# ☣️ Jigsaw - Explore Previous Competitions Datasets



## This notebook  goes over the data from the 3 previous competitions to extract what is useful and what is not. It provides 2 curated (but not processed) dataframes, and reasons to argue that these are all the relevant pieces of data to use from those competitions.

## The resulting dataframes are stored as a dataset here: [jigsaw-curated-raw-datasets](https://www.kaggle.com/julian3833/jigsaw-curated-raw-datasets)

---
# Input datasets (from the competitions):
* Dataset: [jigsaw-toxic-comment-classification-challenge](https://www.kaggle.com/julian3833/jigsaw-toxic-comment-classification-challenge). 

   Competition: [Toxic Comment Classification Challenge](https://www.kaggle.com/c/jigsaw-toxic-comment-classification-challenge) (2018)

* Dataset: [jigsaw-unintended-bias-in-toxicity-classification](https://www.kaggle.com/julian3833/jigsaw-unintended-bias-in-toxicity-classification). 

  Competition: [Jigsaw Unintended Bias in Toxicity Classification](https://www.kaggle.com/c/jigsaw-unintended-bias-in-toxicity-classification) (2019)

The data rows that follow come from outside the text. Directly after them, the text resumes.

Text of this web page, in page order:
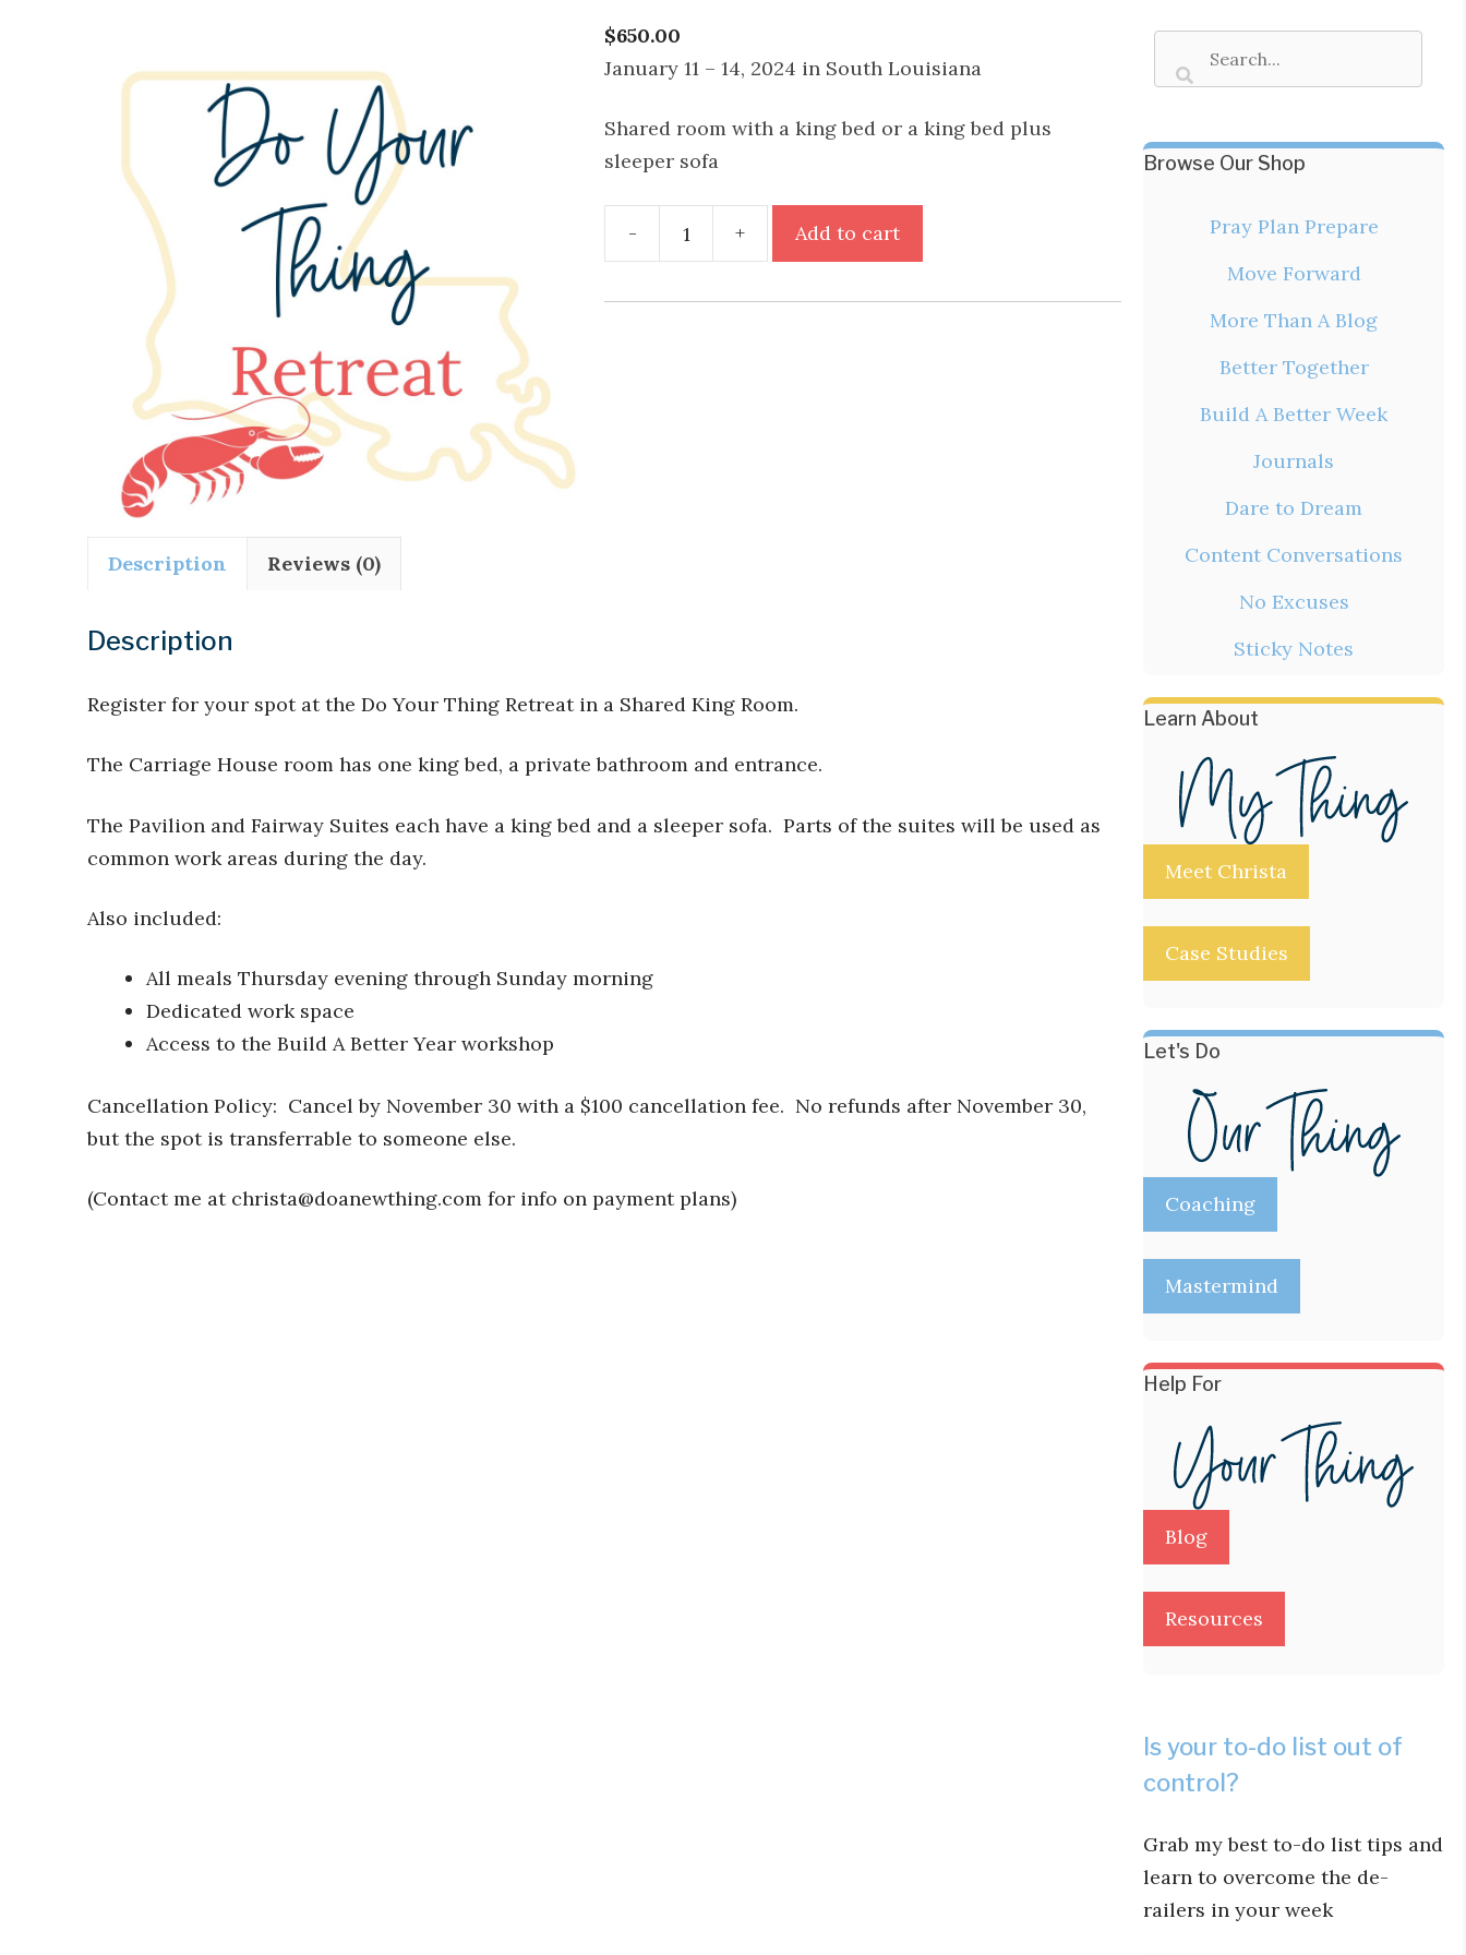
$650.00
January 11 – 14, 2024 in South Louisiana
Shared room with a king bed or a king bed plus
sleeper sofa
- + Add to cart
Description Reviews (0)
Description
Register for your spot at the Do Your Thing Retreat in a Shared King Room.
The Carriage House room has one king bed, a private bathroom and entrance.
The Pavilion and Fairway Suites each have a king bed and a sleeper sofa. Parts of the suites will be used as
common work areas during the day.
Also included:
All meals Thursday evening through Sunday morning
Dedicated work space
Access to the Build A Better Year workshop
Cancellation Policy: Cancel by November 30 with a $100 cancellation fee. No refunds after November 30,
but the spot is transferrable to someone else.
(Contact me at christa@doanewthing.com for info on payment plans)
Browse Our Shop
Pray Plan Prepare
Move Forward
More Than A Blog
Better Together
Build A Better Week
Journals
Dare to Dream
Content Conversations
No Excuses
Sticky Notes
Learn About
Meet Christa
Case Studies
Let's Do
Coaching
Mastermind
Help For
Blog
Resources
Is your to-do list out of
control?
Grab my best to-do list tips and
learn to overcome the de-
railers in your week
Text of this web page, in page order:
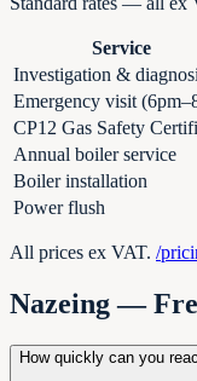
Service
Investigation &
Emergency visit
CP12 Gas Safety
Annual boiler service
Boiler installation
Power flush
All prices ex VAT. /
Nazeing—
How quickly can you
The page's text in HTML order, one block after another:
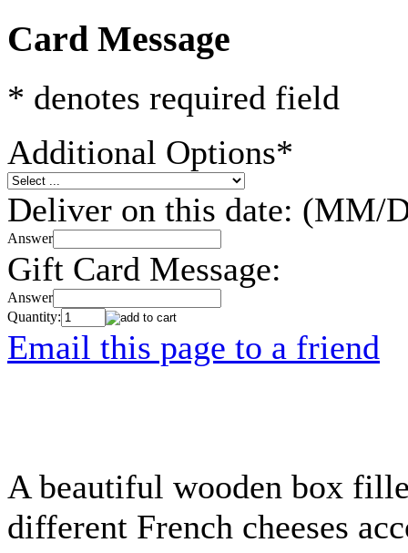
Card Message
* denotes required field
Additional Options*
Deliver on this date: (MM/
Answer
Gift Card Message:
Answer
Quantity:
Email this page to a friend
A beautiful wooden box
different French cheeses
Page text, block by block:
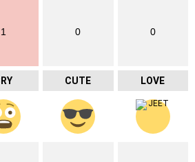
1 0
CUTE
0
LOVE
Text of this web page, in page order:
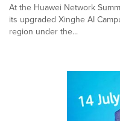
At the Huawei Network
its upgraded Xinghe AI
region under the...
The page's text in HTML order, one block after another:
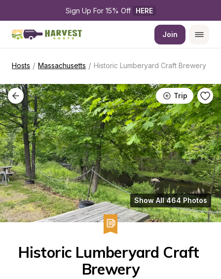
Sign Up For 15% Off HERE
Join
Hosts / Massachusetts / Historic Lumberyard Craft Brewery
Trip
Show All 464 Photos
Historic Lumberyard Craft
Brewery
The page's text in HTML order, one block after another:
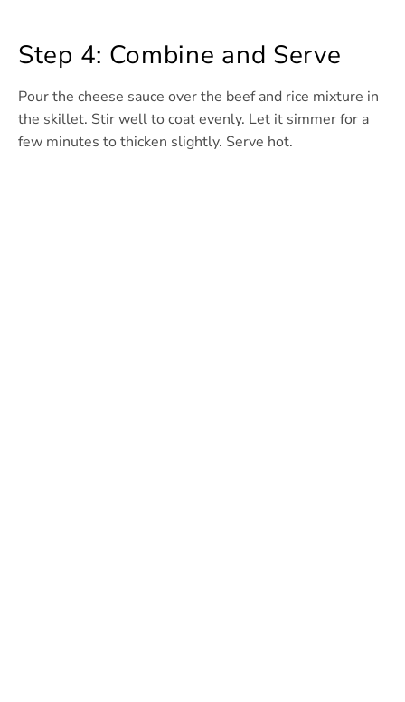
Step 4: Combine and Serve
Pour the cheese sauce over the beef and rice mixture in
the skillet. Stir well to coat evenly. Let it simmer for a
few minutes to thicken slightly. Serve hot.
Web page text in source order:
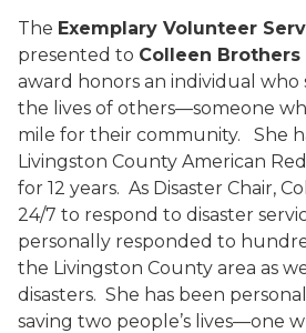
The Exemplary Volunteer
presented to Colleen
award honors an individual who
the lives of others—someone
mile for their community.
She
Livingston County American
for 12 years. As Disaster Chair,
24/7 to respond to disaster
personally responded to
the Livingston County area as
disasters. She has been
saving two people’s lives—one
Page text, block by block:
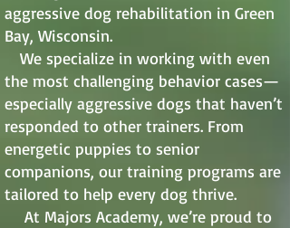
aggressive dog rehabilitation in Green
Bay, Wisconsin.
We specialize in working with even
the most challenging behavior cases—
especially aggressive dogs that haven’t
responded to other trainers. From
energetic puppies to senior
companions, our training programs are
tailored to help every dog thrive.
At Majors Academy, we’re proud to
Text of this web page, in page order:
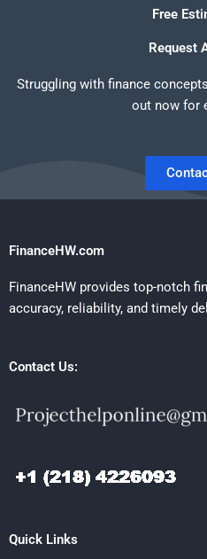
Free
Request
Struggling with finance
out now for
FinanceHW.com
FinanceHW provides top-notch
accuracy, reliability, and timely
Contact Us:
Quick Links
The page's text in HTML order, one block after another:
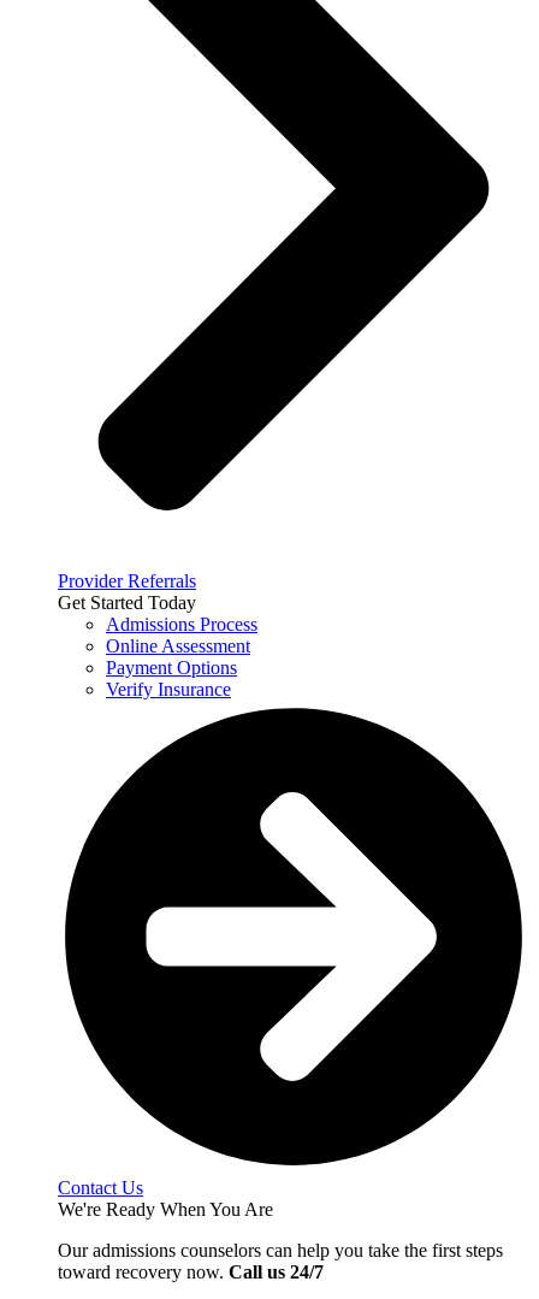
Provider Referrals
Get Started Today
Admissions Process
Online Assessment
Payment Options
Verify Insurance
Contact Us
We're Ready When You Are
Our admissions counselors can help you take the first steps
toward recovery now. Call us 24/7
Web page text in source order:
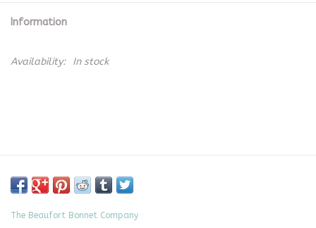
Information
Availability: In stock
The Beaufort Bonnet Company
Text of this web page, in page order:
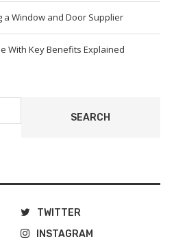
a Window and Door Supplier
With Key Benefits Explained
SEARCH
TWITTER
INSTAGRAM
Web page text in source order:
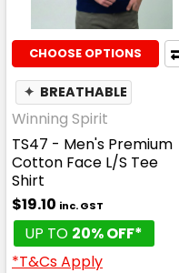
CHOOSE OPTIONS
✦ BREATHABLE
Winning Spirit
TS47 - Men's Premium
Cotton Face L/S Tee
Shirt
$19.10 inc. GST
UP TO 20% OFF*
*T&Cs Apply
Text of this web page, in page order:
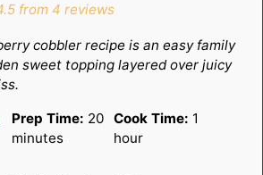
from4 reviews
cobbler recipe is an easy family
sweet topping layered over juicy
Prep Time: 20
minutes
Cook Time: 1
hour
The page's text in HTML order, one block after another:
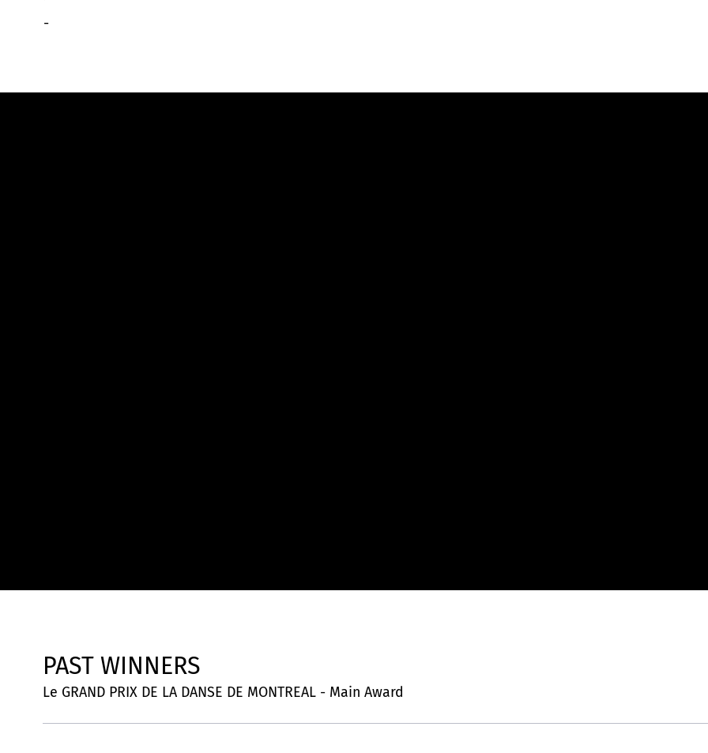
-
PAST WINNERS
Le GRAND PRIX DE LA DANSE DE MONTREAL - Main Award
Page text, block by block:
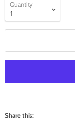
Quantity
Share this:
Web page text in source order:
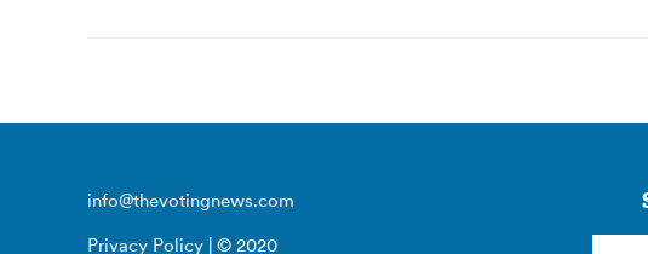
info@thevotingnews.com
Privacy Policy | © 2020
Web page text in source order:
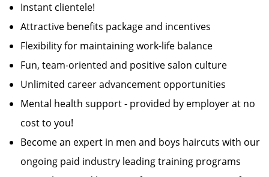
Instant clientele!
Attractive benefits package and incentives
Flexibility for maintaining work-life balance
Fun, team-oriented and positive salon culture
Unlimited career advancement opportunities
Mental health support - provided by employer at no
cost to you!
Become an expert in men and boys haircuts with our
ongoing paid industry leading training programs
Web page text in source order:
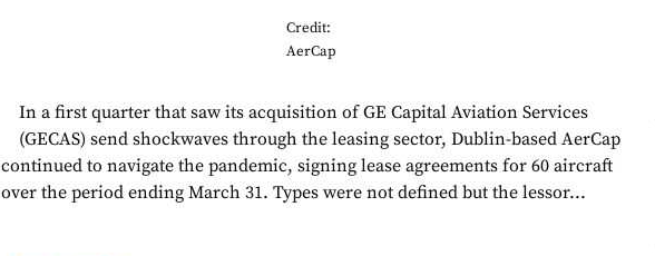
Credit:
AerCap
In a first quarter that saw its acquisition of GE Capital Aviation Services
(GECAS) send shockwaves through the leasing sector, Dublin-based AerCap
continued to navigate the pandemic, signing lease agreements for 60 aircraft
over the period ending March 31. Types were not defined but the lessor...
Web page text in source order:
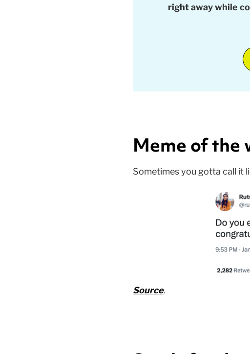
right away while
Meme of the
Sometimes you gotta call it
Source.
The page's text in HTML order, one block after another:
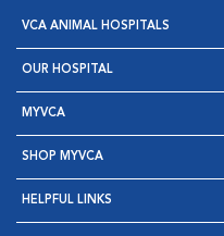
VCA ANIMAL HOSPITALS
OUR HOSPITAL
MYVCA
SHOP MYVCA
HELPFUL LINKS
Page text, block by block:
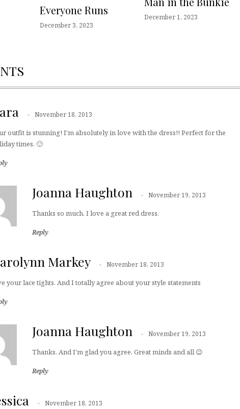
Everyone Runs
December 3, 2023
December 1, 2023
November 18, 2013
outfit is stunning! I'm absolutely in love with the dress!! Perfect for the
times. 🙂
Joanna Haughton November 19, 2013
Thanks so much. I love a great red dress.
Reply
Markey November 18, 2013
your lace tights. And I totally agree about your style statements
Joanna Haughton November 19, 2013
Thanks. And I'm glad you agree. Great minds and all 😉
Reply
November 18, 2013
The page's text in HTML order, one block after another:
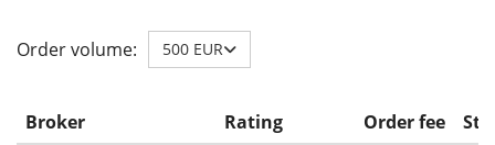
Order volume: 500 EUR
Broker Rating Order fee
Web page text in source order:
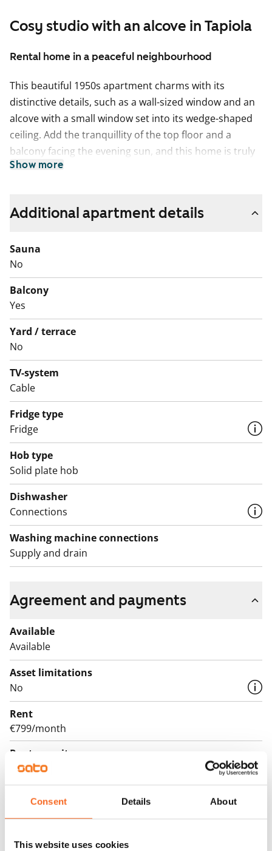
Consent Details About
This website uses cookies
Cosy studio with an alcove in Tapiola
Rental home in a peaceful neighbourhood
This beautiful 1950s apartment charms with its
distinctive details, such as a wall-sized window and an
alcove with a small window set into its wedge-shaped
ceiling. Add the tranquillity of the top floor and a
balcony facing the evening sun, and this home is truly
something to aspire to.
characterful dark skirting boards. The kitchen includes
cabinets and tiled splashbacks, along with a freezer-
refridgerator in American style and a four-ring electric
cooker.
The bathroom is tiled in a clean and classic black-and-
white scheme.
Could this traditional rental home be your next
address? Come and see it for yourself!
English translation generated with AI.
Show more
Additional apartment details
Sauna
No
Balcony
Yes
Yard / terrace
No
TV-system
Cable
Fridge type
Fridge
Hob type
Solid plate hob
Dishwasher
Connections
Washing machine connections
Supply and drain
Agreement and payments
Available
Available
Asset limitations
No
Rent
€799/month
Rent security
€0, (companies min. one month's rent)
Lease agreement
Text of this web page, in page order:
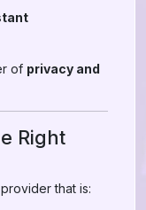
of privacy and
Right
that is:
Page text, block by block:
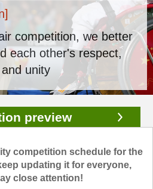
competition, we better
each other's respect,
unity
preview
competition schedule for the
updating it for everyone,
close attention!
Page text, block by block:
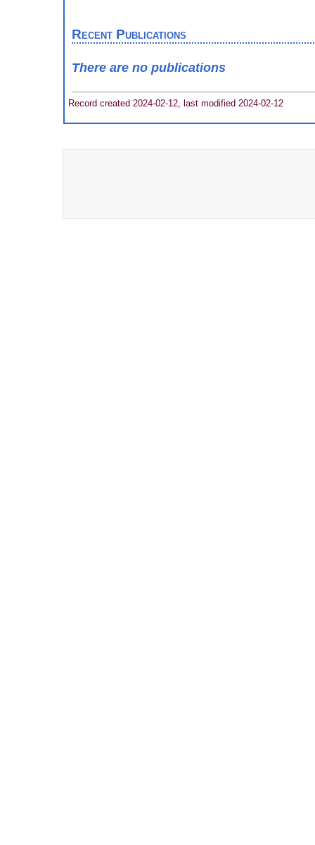
Recent Publications
There are no publications
Record created 2024-02-12, last modified 2024-02-12
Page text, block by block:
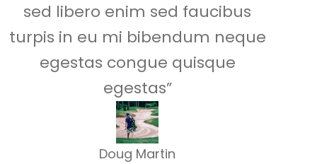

* Dataset: [jigsaw-multilingual-toxic-comment-classification](https://www.kaggle.com/julian3833/jigsaw-multilingual-toxic-comment-classification). 

  Competition: [Jigsaw Multilingual Toxic Comment Classification](https://www.kaggle.com/c/jigsaw-multilingual-toxic-comment-classification) (2020)


---

In this notebook we will:
1. Extract the 2 main dataframes from previous competitions and save a curated version of them to a [dataset](https://www.kaggle.com/julian3833/jigsaw-curated-raw-datasets)
2. Verify step-by-step that this data is all the relevant data
3. Provide a utility function to post process the classification dataset into common formats (binary classification, regression, regression with weights)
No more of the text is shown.